Unresolved Issues Still Being Worked On
Children
Some people appear to have more children than is expected, and some of the children seem duplicated. This may be a consequence of assumptions made while extracting the data into the relationship table from overlapping and redundant tables parents, children, siblings, relationships, and marriages.
Let's illustrate with an example. Take BATTERSBY, Katherine ‹LBT16225›. Starting with the Parents table, we see her father is 13464 and her mother is 3732. The Partnerships record with those two members is number 6812. The Children table has eight records pointing to that Partnership; those eight include a Katherine but she doesn't get an original LBT number, so her identity is ambiguous. The Parents table has 11409 and 3549 as Katherine's parents, and they are in partnership 5027. On the other hand, starting with the Children table, we see relationship 5027 as the parents of 16225, and working that way, we can see that table has two children of that partnership, Winstanley and a Katherine, who in this case has the LBT number of 16225.
In other words, starting with the Parents table, we find one pair of parents who have eight children, but starting with the Children table, we find a different pair of parents who have only two children.
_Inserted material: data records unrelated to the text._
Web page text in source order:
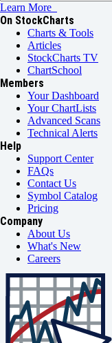
Learn More
On StockCharts
Charts & Tools
Articles
StockCharts TV
ChartSchool
Members
Your Dashboard
Your ChartLists
Advanced Scans
Technical Alerts
Help
Support Center
FAQs
Contact Us
Symbol Catalog
Pricing
Company
About Us
What's New
Careers
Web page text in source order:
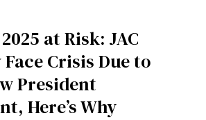
at Risk: JAC
Crisis Due to
President
Here’s Why

This contradiction needs a solution in the data.
A different example illustrates a consequence of an unfortunate design decision in the original db's schema. Records in the `children` table do not contain parent information - they point to a record in the `partnerships` table and that table has a column for the `LBTManNo` and the `LBTWomanNo` (the lbt numbers for the man and woman united in that traditional partnership). Since the database cannot represent parenthood directly, when the mother is unknown, they could not show the father as the sole known parent. Their solution was to make the children belong to all partnerships of which the known parent was a member.
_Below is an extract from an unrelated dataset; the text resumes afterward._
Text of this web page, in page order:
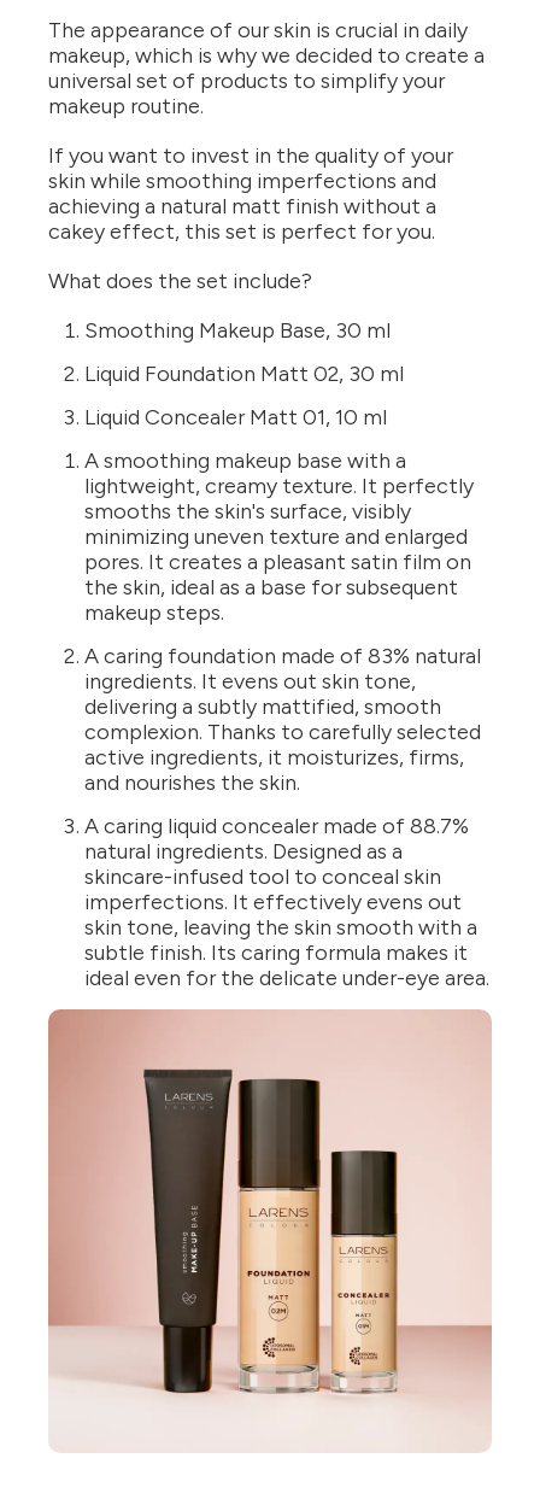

This is best illustrated by the children of Thomas Milbourne, who was married four times: three unknown women and Anne, the wife who survived him. The data shows his seven children belonging to all four `partnerships` records, involving 28 records in the `children` table. Notes on the children records indicate that their mother was Margaret. Based on all this, we have elected to correct the source data by naming one of the three unnamed women in partnerships with Thomas as "Margaret" and removing all other children records from the other partnerships.
My first attempt will be to believe the Parents table if it is contradicted by the Children table.
English Stock
We are still researching how to best use the partial information on ownership of English Stock.
Charter Signatories
There is a list of 97 of them to be incorporated into the new wiki
Livery Company
Because of its importance, we have listed membership in the Stationers' Company in 2.0; other livery companies will be listed in a later release.
Life Events
The events in the Births, Baptisms, Deaths, and Burials tables need to be checked back to Events to ensure that all available data have been used.
Currently, the data from these four tables and their four corresponding `_sources` tables are compiled into the "Life Events" table for each person page. The data are also analysed to infer the best canonical birth and death dates for use in the page title after the name. Also, we are experimenting with a way to identify flourishing dates.
Trade Connections
The "Master" and "Apprentice" comments in the table `trade_relations` need to be checked with the better structured `Masters` table to ensure completeness of the data. The Master and Apprentice table in the wiki are extracted from the Masters table.